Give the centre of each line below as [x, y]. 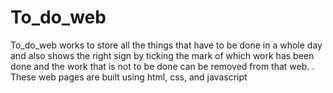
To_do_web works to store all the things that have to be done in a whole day [166, 45]
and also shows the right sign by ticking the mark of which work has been [162, 55]
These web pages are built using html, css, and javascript [129, 77]
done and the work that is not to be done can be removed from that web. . [162, 66]
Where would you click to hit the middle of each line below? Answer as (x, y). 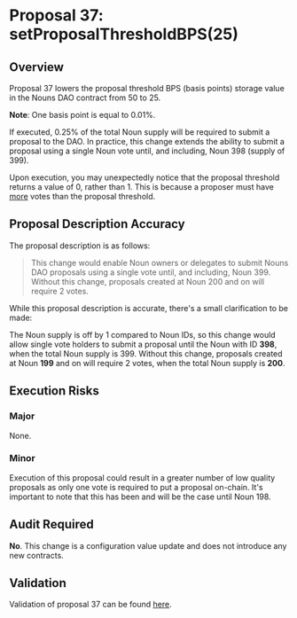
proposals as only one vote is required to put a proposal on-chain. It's (136, 487)
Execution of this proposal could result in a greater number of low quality (142, 477)
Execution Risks (54, 391)
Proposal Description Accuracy (97, 224)
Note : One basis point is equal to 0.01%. (82, 115)
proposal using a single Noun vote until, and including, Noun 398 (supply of (147, 151)
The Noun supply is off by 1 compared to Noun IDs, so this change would (143, 334)
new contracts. (36, 555)
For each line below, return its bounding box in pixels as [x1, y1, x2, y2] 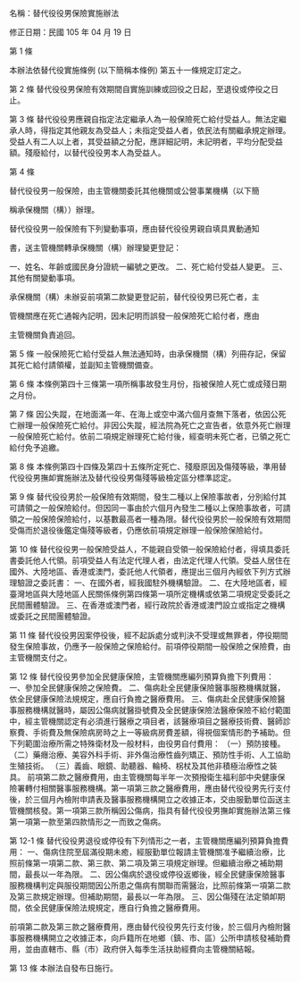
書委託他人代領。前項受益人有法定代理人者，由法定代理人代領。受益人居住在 [9, 555, 291, 566]
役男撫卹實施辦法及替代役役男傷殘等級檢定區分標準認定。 [24, 473, 237, 483]
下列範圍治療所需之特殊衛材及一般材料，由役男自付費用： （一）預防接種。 [9, 738, 286, 749]
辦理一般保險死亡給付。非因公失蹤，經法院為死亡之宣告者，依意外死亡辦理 [16, 420, 291, 431]
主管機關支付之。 [9, 652, 72, 663]
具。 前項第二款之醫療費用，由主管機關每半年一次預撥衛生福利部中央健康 [9, 772, 278, 782]
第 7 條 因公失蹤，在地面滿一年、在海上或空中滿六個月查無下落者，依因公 [9, 409, 279, 419]
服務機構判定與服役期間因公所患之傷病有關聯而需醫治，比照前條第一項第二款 [9, 880, 291, 891]
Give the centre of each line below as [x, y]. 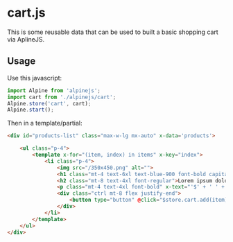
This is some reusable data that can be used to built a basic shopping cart [113, 32]
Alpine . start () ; [31, 110]
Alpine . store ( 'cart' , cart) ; [49, 103]
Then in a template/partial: [45, 123]
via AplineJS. [26, 39]
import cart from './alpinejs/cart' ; [62, 97]
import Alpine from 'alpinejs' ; [54, 90]
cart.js [26, 13]
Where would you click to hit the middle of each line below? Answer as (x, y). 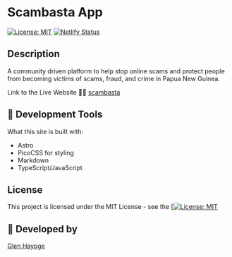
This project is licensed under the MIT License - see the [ (91, 207)
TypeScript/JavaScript (50, 167)
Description (33, 54)
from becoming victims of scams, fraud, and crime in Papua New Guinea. (114, 78)
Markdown (33, 160)
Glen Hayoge (26, 246)
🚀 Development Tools (55, 115)
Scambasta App (55, 12)
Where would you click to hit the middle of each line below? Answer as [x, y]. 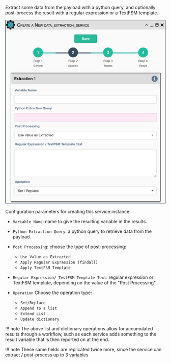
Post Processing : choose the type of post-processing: [69, 247]
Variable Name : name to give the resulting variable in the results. [80, 221]
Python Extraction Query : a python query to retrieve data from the [82, 231]
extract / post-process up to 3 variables [47, 355]
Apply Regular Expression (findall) [59, 262]
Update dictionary [40, 319]
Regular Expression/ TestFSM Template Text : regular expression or [83, 277]
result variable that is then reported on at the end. [57, 340]
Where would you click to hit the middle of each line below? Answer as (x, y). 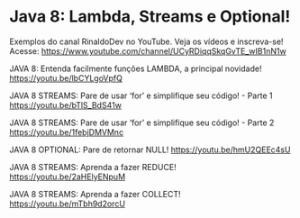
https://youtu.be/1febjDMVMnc (67, 132)
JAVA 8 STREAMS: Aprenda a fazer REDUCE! (93, 167)
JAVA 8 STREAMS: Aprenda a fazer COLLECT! (95, 194)
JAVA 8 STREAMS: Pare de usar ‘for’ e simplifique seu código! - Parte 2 (142, 123)
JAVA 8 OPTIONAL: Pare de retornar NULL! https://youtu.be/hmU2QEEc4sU (150, 150)
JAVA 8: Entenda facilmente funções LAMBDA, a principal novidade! (136, 68)
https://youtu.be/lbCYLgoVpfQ (66, 77)
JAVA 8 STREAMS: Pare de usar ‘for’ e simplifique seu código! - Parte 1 (141, 95)
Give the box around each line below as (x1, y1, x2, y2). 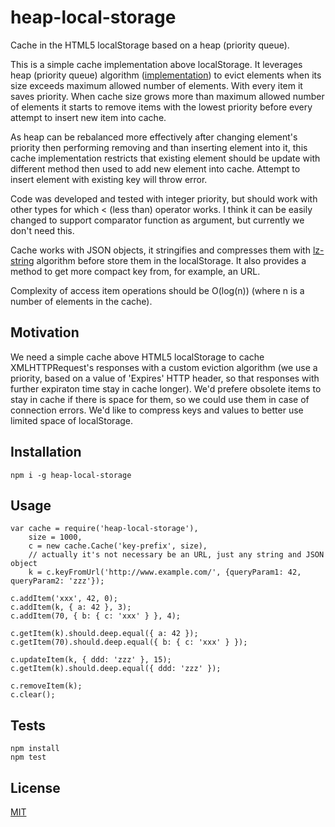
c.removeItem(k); (10, 681, 83, 691)
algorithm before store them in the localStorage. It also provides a (36, 254, 307, 266)
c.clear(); (10, 690, 56, 700)
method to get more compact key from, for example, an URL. (10, 265, 261, 277)
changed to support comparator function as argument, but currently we (10, 214, 305, 226)
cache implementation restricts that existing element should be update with (10, 152, 321, 164)
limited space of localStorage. (10, 414, 134, 426)
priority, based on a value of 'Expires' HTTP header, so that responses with (10, 372, 320, 384)
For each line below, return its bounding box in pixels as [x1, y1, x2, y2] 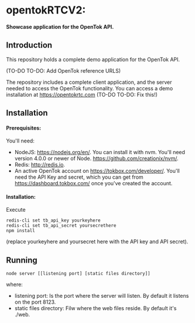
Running [6, 255, 38, 265]
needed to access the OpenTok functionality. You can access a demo [6, 84, 173, 91]
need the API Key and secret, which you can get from [14, 174, 143, 181]
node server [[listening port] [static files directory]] [6, 271, 150, 277]
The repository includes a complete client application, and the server [6, 79, 172, 86]
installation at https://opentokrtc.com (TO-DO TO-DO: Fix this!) [6, 91, 158, 98]
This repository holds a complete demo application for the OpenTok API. [6, 56, 180, 63]
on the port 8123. [14, 298, 56, 305]
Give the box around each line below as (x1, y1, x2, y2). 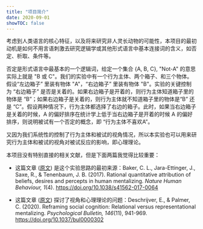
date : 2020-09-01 (6, 15, 50, 21)
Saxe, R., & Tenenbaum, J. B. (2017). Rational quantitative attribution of (14, 171, 192, 178)
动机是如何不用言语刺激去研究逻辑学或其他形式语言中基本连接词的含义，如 (6, 45, 192, 52)
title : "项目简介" (6, 8, 50, 15)
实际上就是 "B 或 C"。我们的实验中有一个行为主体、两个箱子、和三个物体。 (6, 73, 193, 80)
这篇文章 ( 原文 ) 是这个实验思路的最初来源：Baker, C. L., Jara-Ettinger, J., (14, 164, 196, 172)
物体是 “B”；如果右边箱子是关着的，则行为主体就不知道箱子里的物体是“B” (6, 95, 188, 103)
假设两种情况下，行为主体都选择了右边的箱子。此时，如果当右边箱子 (27, 103, 196, 111)
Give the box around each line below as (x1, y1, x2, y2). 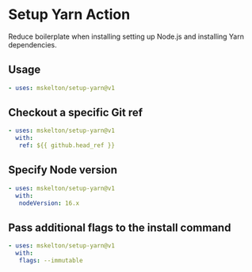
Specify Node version (8, 164, 117, 177)
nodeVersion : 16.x (18, 199, 80, 207)
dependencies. (8, 40, 57, 49)
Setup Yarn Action (8, 6, 131, 24)
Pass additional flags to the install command (8, 221, 231, 234)
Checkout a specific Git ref (8, 106, 143, 119)
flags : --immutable (18, 257, 83, 265)
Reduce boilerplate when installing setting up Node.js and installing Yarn (8, 32, 244, 41)
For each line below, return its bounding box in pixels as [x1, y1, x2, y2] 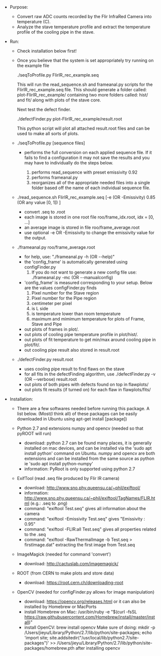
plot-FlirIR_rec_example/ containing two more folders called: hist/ [17, 92, 148, 98]
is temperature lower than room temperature [31, 311, 121, 317]
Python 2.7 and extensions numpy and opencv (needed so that [17, 425, 143, 431]
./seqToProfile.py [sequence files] [17, 140, 85, 146]
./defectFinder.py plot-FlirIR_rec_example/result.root [17, 116, 122, 121]
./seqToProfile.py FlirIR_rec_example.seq [17, 72, 99, 78]
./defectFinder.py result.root [17, 357, 74, 362]
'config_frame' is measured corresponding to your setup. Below [24, 280, 153, 285]
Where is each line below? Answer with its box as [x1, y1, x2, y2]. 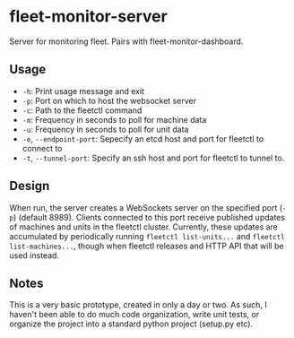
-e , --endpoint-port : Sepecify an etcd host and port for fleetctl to [22, 133, 264, 144]
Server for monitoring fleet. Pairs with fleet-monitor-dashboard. [9, 36, 244, 47]
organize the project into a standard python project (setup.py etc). [9, 318, 254, 329]
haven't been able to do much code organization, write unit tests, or [9, 309, 260, 320]
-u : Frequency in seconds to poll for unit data [22, 124, 189, 134]
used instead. [9, 249, 60, 261]
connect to [22, 143, 63, 153]
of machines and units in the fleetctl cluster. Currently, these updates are [9, 221, 278, 232]
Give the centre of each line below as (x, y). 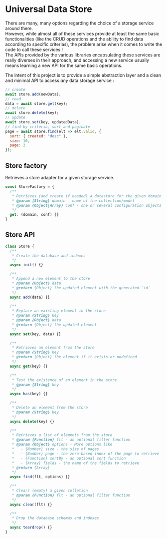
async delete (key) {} (32, 421)
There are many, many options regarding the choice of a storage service (80, 23)
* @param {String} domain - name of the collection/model (73, 201)
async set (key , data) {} (35, 334)
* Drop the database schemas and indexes (55, 518)
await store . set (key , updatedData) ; (43, 122)
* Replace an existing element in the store (59, 311)
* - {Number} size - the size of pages (55, 449)
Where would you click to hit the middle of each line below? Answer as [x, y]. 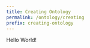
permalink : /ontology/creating [45, 17]
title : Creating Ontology [38, 12]
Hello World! [22, 40]
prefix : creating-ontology [40, 23]
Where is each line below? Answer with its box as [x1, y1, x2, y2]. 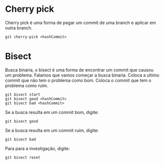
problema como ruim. [5, 82, 48, 88]
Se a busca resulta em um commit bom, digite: [5, 109, 99, 115]
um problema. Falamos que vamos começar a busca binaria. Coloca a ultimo [5, 72, 160, 78]
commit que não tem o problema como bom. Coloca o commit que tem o [5, 77, 152, 83]
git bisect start [5, 92, 41, 97]
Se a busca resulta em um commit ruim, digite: [5, 127, 99, 133]
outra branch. [5, 25, 33, 30]
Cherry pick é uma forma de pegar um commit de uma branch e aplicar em [5, 20, 156, 26]
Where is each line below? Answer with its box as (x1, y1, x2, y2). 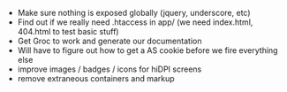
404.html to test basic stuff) (17, 27, 119, 36)
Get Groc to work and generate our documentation (17, 35, 202, 46)
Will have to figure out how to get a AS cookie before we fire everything (17, 45, 278, 56)
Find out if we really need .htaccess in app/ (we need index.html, (17, 17, 253, 27)
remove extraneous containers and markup (17, 73, 175, 83)
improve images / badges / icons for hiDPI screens (17, 64, 202, 74)
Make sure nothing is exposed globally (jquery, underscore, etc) (17, 8, 251, 18)
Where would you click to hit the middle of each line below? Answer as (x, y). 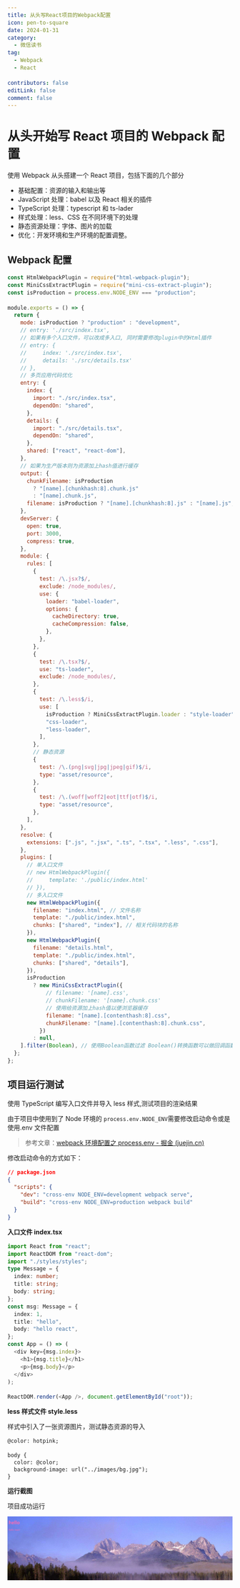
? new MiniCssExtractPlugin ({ (78, 985)
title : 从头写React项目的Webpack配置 (59, 15)
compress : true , (50, 541)
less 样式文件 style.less (42, 1412)
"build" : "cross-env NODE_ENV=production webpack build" (107, 1202)
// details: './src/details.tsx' (76, 361)
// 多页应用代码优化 (46, 376)
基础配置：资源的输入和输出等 (61, 191)
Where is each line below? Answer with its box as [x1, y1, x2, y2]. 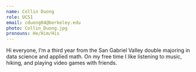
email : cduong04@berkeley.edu [6, 19, 81, 25]
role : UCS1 [6, 14, 33, 20]
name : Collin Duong [6, 8, 55, 15]
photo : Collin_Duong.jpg [6, 25, 68, 31]
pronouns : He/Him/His [6, 31, 60, 37]
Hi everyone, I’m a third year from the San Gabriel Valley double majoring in [6, 47, 190, 54]
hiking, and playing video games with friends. [6, 60, 118, 67]
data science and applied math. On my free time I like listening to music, [6, 53, 182, 60]
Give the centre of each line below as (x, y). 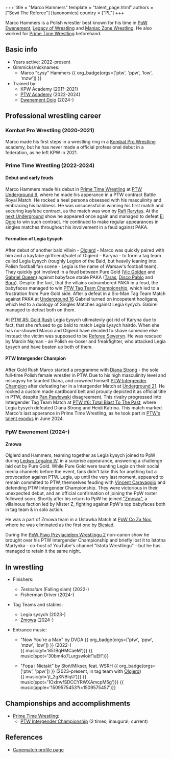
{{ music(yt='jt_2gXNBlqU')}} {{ (53, 676)
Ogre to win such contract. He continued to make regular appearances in (82, 222)
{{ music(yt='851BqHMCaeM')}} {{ (56, 650)
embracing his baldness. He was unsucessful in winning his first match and (84, 205)
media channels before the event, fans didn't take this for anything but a (81, 472)
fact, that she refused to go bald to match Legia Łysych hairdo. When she (82, 325)
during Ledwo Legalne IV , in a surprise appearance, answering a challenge (84, 461)
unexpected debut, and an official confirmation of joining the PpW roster (81, 493)
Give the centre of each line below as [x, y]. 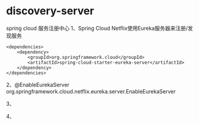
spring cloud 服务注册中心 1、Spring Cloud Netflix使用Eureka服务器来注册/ [97, 28]
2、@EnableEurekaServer [38, 85]
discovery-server [50, 11]
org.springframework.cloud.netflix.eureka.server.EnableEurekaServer [91, 91]
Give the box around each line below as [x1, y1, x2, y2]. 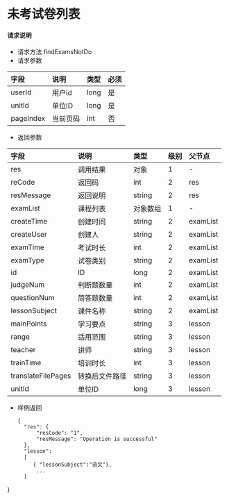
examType [10, 256, 45, 265]
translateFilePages [10, 371, 71, 381]
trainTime [10, 358, 42, 368]
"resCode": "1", [35, 430, 83, 437]
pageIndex [10, 114, 46, 124]
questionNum [10, 293, 55, 303]
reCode [10, 178, 35, 187]
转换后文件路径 [77, 372, 127, 381]
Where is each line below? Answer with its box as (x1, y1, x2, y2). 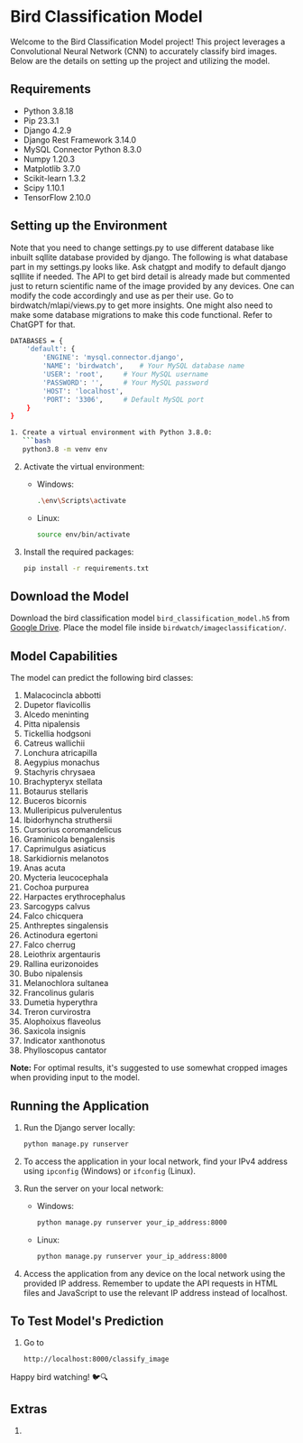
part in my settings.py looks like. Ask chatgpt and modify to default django (10, 261, 287, 272)
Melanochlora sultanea (23, 978, 109, 989)
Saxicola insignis (23, 1026, 87, 1037)
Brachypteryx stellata (23, 777, 103, 787)
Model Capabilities (10, 648, 118, 664)
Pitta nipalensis (23, 719, 80, 730)
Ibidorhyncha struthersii (23, 815, 113, 825)
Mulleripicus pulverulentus (23, 805, 123, 816)
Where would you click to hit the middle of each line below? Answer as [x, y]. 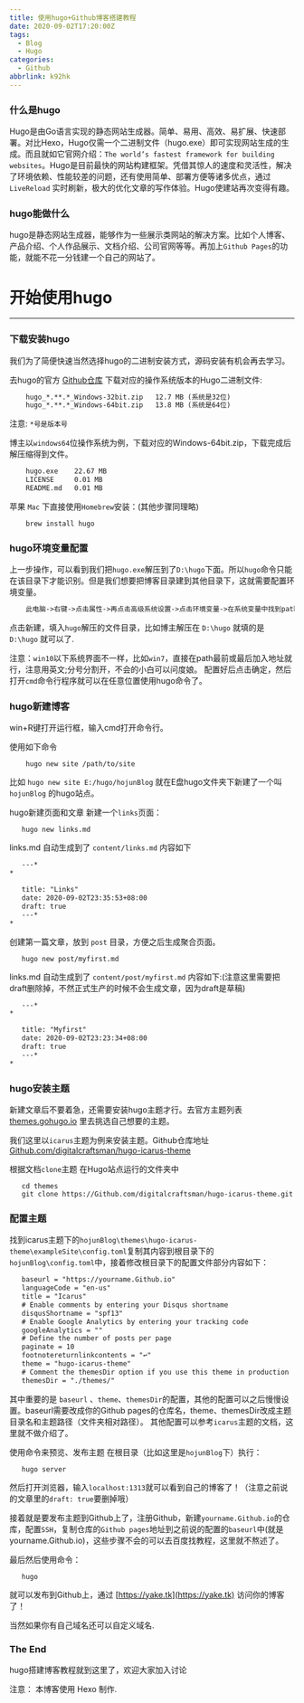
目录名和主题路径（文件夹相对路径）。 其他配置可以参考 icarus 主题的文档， [147, 1422]
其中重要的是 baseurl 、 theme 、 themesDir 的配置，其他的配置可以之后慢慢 [146, 1399]
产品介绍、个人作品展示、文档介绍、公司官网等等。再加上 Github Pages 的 [145, 246]
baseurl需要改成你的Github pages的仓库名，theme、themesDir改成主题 [158, 1410]
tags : [19, 34]
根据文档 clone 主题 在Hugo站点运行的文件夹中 [94, 1168]
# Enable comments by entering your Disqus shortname [125, 1305]
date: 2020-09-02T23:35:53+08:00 [84, 898]

========

* **Task requirements**
Treat the line with "embracing his baldness." as the start and the line with "Mulleripicus pulverulentus (23, 805, 123, 816)" as the end, and return exactly that span of the data above, both ends included, without pictures.

* **Response for this exercise**
embracing his baldness. He was unsucessful in winning his first match and (84, 205)
media channels before the event, fans didn't take this for anything but a (81, 472)
fact, that she refused to go bald to match Legia Łysych hairdo. When she (82, 325)
during Ledwo Legalne IV , in a surprise appearance, answering a challenge (84, 461)
unexpected debut, and an official confirmation of joining the PpW roster (81, 493)
Give the centre of each line below as [x, y]. 
spring cloud 服务注册中心 1、Spring Cloud Netflix使用Eureka服务器来注册/ [97, 28]
2、@EnableEurekaServer [38, 85]
discovery-server [50, 11]
org.springframework.cloud.netflix.eureka.server.EnableEurekaServer [91, 91]
Give the box around each line below as [x1, y1, x2, y2]. 
examType [10, 256, 45, 265]
translateFilePages [10, 371, 71, 381]
trainTime [10, 358, 42, 368]
"resCode": "1", [35, 430, 83, 437]
pageIndex [10, 114, 46, 124]
questionNum [10, 293, 55, 303]
reCode [10, 178, 35, 187]
转换后文件路径 [77, 372, 127, 381]
Where is each line below? Answer with its box as (x1, y1, x2, y2). 
part in my settings.py looks like. Ask chatgpt and modify to default django (10, 261, 287, 272)
Melanochlora sultanea (23, 978, 109, 989)
Saxicola insignis (23, 1026, 87, 1037)
Brachypteryx stellata (23, 777, 103, 787)
Model Capabilities (10, 648, 118, 664)
Pitta nipalensis (23, 719, 80, 730)
Ibidorhyncha struthersii (23, 815, 113, 825)
Mulleripicus pulverulentus (23, 805, 123, 816)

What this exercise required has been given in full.